The edge resilience design proved its worth in the field. Units deployed to sites with unreliable connectivity continued operating and caught up their telemetry when they reconnected. No data was lost, no alarms were missed, just delayed until the link came back. For a fleet spread across a wide geography, that reliability was the difference between a manageable operation and a constant firefight.


Common Questions About Supervisory Control for Industrial IoT

What is a supervisory control system for industrial IoT?

A supervisory control system sits above individual devices and makes decisions based on their combined state. It collects telemetry from sensors and equipment, evaluates that data against configured rules, and triggers actions or alerts when conditions are met. In an industrial IoT context, the system might monitor dozens or hundreds of distributed assets, each reporting temperature, power draw, connectivity status, and operational metrics. The supervisory layer turns that flood of data into actionable signals for operators.

Why does mobile EV charging equipment need remote monitoring?

Mobile charging units are deployed to temporary sites, fleet depots, event venues, and locations without permanent grid infrastructure. They may run unattended for days or weeks. Without remote visibility, operators have no way to know if a unit has faulted, if fuel or battery reserves are low, or if utilization patterns have shifted. Remote monitoring prevents stranded assets and lets a small operations team manage equipment spread across a wide geography.

What does edge automation mean in this context?

Edge automation means the control logic runs on hardware at the equipment site rather than relying entirely on a cloud connection. If the network link drops, the edge device can continue operating, logging data locally, and executing safety rules without waiting for instructions from a remote server. When connectivity returns, the edge device syncs its stored telemetry upstream. This resilience matters for equipment deployed in areas with spotty cellular coverage.

How does the alerting system work?

The supervisory engine evaluates incoming telemetry against a rule set that defines normal operating ranges and fault conditions. When a reading crosses a threshold or a combination of states indicates a problem, the system generates an alarm with a severity level. High severity alarms notify operators immediately through the dashboard, email, or SMS. Lower severity alarms are logged for review. Operators can acknowledge alarms, mark them resolved, or escalate them depending on the situation.

What data does the system capture for compliance and diagnostics?

Every state change, control action, and sensor reading is written to time series storage with a timestamp. This creates a complete audit trail that supports both diagnostics and compliance reporting. If a charging session fails or equipment behaves unexpectedly, engineers can replay the telemetry to see exactly what happened. For regulatory or contractual reporting, the stored data can be aggregated into utilization summaries, uptime metrics, and energy delivery totals.

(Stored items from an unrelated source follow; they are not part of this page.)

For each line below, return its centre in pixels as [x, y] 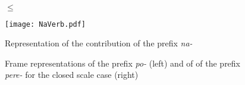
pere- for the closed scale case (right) [72, 75]
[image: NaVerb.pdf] [45, 24]
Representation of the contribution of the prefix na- [99, 43]
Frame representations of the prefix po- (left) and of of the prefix [123, 63]
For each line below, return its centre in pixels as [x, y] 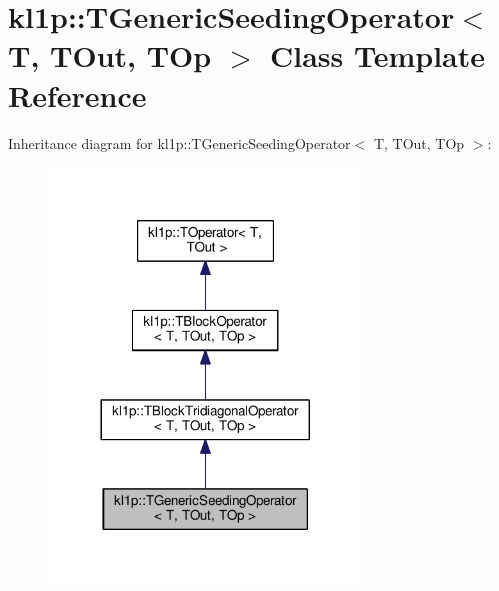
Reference [77, 94]
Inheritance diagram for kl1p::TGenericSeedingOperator [179, 142]
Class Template [377, 55]
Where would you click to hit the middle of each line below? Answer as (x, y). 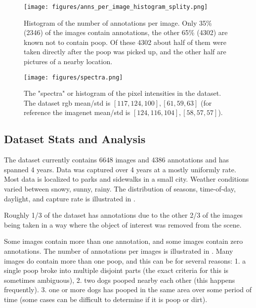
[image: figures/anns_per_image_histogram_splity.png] (116, 7)
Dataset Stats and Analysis (75, 139)
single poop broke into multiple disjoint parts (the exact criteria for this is (116, 270)
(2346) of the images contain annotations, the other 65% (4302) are (126, 32)
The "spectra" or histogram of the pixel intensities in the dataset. (123, 93)
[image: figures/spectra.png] (73, 77)
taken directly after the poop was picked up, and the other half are (125, 52)
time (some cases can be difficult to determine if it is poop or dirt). (106, 299)
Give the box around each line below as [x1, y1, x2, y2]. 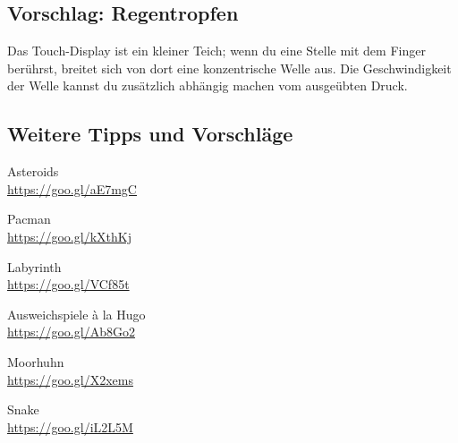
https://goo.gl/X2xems [7, 370, 133, 388]
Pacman [7, 209, 51, 228]
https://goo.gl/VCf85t [7, 275, 130, 294]
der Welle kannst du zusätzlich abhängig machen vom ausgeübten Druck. [7, 76, 408, 95]
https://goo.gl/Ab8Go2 [7, 322, 135, 341]
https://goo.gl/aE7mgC [7, 179, 137, 198]
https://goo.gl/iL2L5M [7, 417, 133, 436]
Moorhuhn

What did Sequoia build for this engagement?

Sequoia Applied Technologies built a modular supervisory control platform covering the edge compute layer, messaging framework, decision engine, alarm management, and operator dashboard. The architecture was designed to accommodate additional equipment types and rule sets without reworking the core system. The platform integrates with the client's existing fleet of mobile charging units and provides the visibility and control they needed to scale operations.